### THE TASK
Give back every record below word for word, with the pictures omitted.

### DATA IN THIS EXERCISE
----

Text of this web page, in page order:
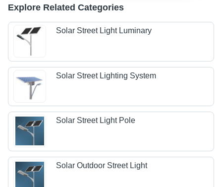
Explore Related Categories
Solar Street Light Luminary
Solar Street Lighting System
Solar Street Light Pole
Solar Outdoor Street Light
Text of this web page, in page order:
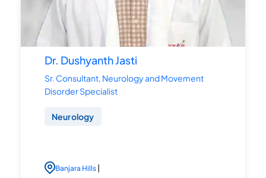
Dr. Dushyanth Jasti
Sr. Consultant, Neurology and Movement
Disorder Specialist
Neurology
Banjara Hills|

----

### ANSWER SPACE
Text of this web page, in page order:
Explore Related Categories
Solar Street Light Luminary
Solar Street Lighting System
Solar Street Light Pole
Solar Outdoor Street Light
Text of this web page, in page order:
Dr. Dushyanth Jasti
Sr. Consultant, Neurology and Movement
Disorder Specialist
Neurology
Banjara Hills|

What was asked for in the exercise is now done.